Is your IIS machine just hanging around?
Last month, I showed you what can happen to IIS if it crashes. This month, I look at a more common and sometimes more difficult problem: IIS hanging. The call you receive might go like this:
CUSTOMER: "I can't get to your Web site. My browser times out."
ADMINISTRATOR: "Do you see any errors?"
CUSTOMER: "No. My browser just waits and waits."
ADMINISTRATOR: "The Web server seems to be running fine, and no
errors appear on the server."
You just experienced one symptom of an IIS hang. I classify hangs in two categories: deadlocks and blocking. I show you both types and walk you through the process for solving each type. (The dumps I show you are from real-world scenarios.)
What's a Hang?
A hang is any situation in which IIS or a subset of IIS stops responding to input but doesn't crash or stop running. The two types of hangs are deadlocks and blocking. Because IIS is a multithreaded application, it can suffer when two or more threads are waiting on each other to complete some work. Picture this: Two trains come to a railroad crossing at the same time, but neither can go through until the other has passed. You now have a deadlock. Other threads need resources that threads 1 and 2 have tied up, so those other threads will stop responding and eventually, all of IIS will hang.
Now consider a steam train coming into a train station. The train needs to get water. Unfortunately, the people responsible for keeping the water tower filled didn't do their job, so no water is available. The locomotive is stuck at the station waiting for water to come. You now have blocking. In this case, an external process or request (the water tower) has held up the internal thread (the train).
Deadlocks
In "Diagnosing Problems in IIS," May 2001, I introduced you to Windows NT Synchronization objects. These objects let IIS work efficiently. However, they also let hangs occur. In my first scenario, I show you a deadlock that results from the improper use of Synchronization objects in a piece of code. Deadlocks are caused by locks held on critical sections of code. I use a command in WinDbg called !locks to see what's happening.
First, load the dead_locked.dmp file in WinDbg. (You can download dead_locked .dmp from the Code Library on the IIS Administrator Web site at http://www.iisadministrator .com.) Select Open Crash Dump from WinDbg's File menu to load dead_ locked.dmp. Figure 1 shows WinDbg's Command and Disassembly windows with dead_locked.dmp open. Note that I took the dump from a machine running NT 4.0 Service Pack 5 (SP5), so you need to set your symbol path
to point to the proper symbols.
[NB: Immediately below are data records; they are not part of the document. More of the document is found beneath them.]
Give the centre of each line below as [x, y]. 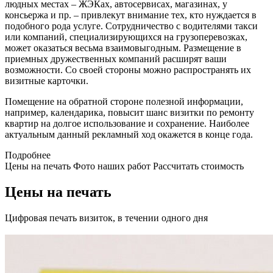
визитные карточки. [47, 81]
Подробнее [28, 155]
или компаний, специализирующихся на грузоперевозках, [126, 37]
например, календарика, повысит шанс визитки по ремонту [129, 113]
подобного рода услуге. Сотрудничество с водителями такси [131, 26]
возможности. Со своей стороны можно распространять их [128, 70]
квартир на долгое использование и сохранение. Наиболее [127, 124]
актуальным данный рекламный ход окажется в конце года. [129, 135]

To download these symbols, go to http://www.microsoft.com/ ntserver/nts/downloads/re commended/sp5/debug/ default.asp. (The encryption level is unimportant for this example.) Note that the more than 50MB download file expands to over 200MB, so be sure that you have the disk space. For information about symbols and how to install them, see "Understanding and Using Symbols" (June 2001).
After your symbols are in place, type
!locks
at the command prompt (i.e., the bottom pane that's preceded by 0:000>) in WinDbg. Figure 2 shows the output from running this command against dead_locked.dmp. (Note that I've deleted all but the two items you need to look at.) For easier viewing, I recommend that you paste the output of the !locks command into Microsoft Notepad.
When you go through this output, you first want to look at the LockCount value. If this value is 0, you can ignore the lock because no thread is currently using the Critical Section. When you've found all the locks that have a LockCount value of 1 or higher, you must examine the threads that own the locks. To find the thread ID, find the OwningThread value. Then, use the ~* command, which Figure 3 shows, to list all threads and their IDs.